Records drawn from a dataset:
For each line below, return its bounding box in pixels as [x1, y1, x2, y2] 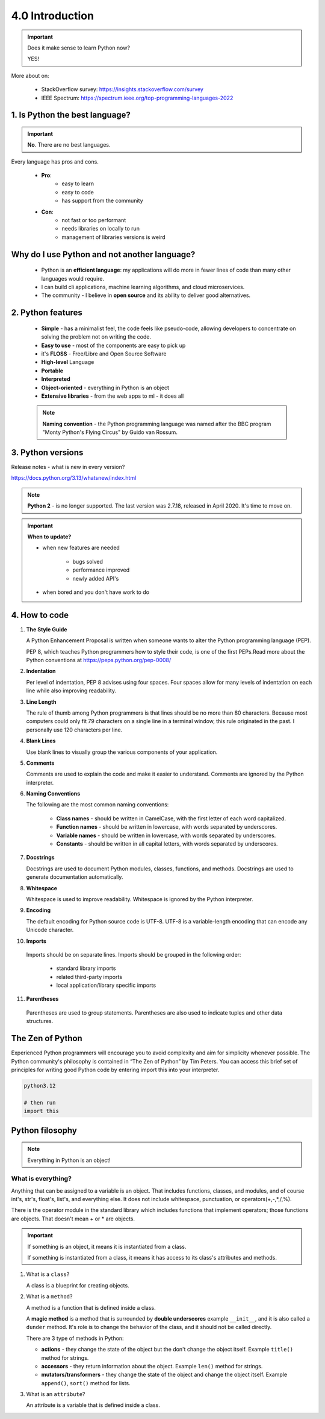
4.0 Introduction [11, 9, 94, 22]
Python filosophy [11, 1125, 78, 1135]
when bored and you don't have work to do [42, 588, 150, 596]
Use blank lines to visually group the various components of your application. [26, 748, 218, 756]
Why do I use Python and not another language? [11, 249, 196, 260]
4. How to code [11, 610, 69, 620]
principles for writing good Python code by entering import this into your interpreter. [11, 1066, 220, 1073]
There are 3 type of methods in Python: [26, 1334, 124, 1342]
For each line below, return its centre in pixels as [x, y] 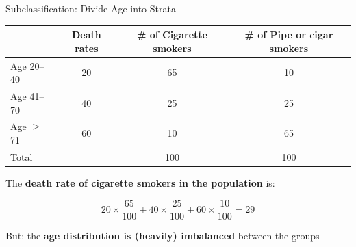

> [Your objective]: Could you copy the data above exactly, leaving the pictures out?

> [Solved exercise]:
For each line below, return its bounding box in pixels as [x1, y1, x2, y2] 
4.0 Introduction [11, 9, 94, 22]
Python filosophy [11, 1125, 78, 1135]
when bored and you don't have work to do [42, 588, 150, 596]
Use blank lines to visually group the various components of your application. [26, 748, 218, 756]
Why do I use Python and not another language? [11, 249, 196, 260]
4. How to code [11, 610, 69, 620]
principles for writing good Python code by entering import this into your interpreter. [11, 1066, 220, 1073]
There are 3 type of methods in Python: [26, 1334, 124, 1342]
For each line below, return its centre in pixels as [x, y] 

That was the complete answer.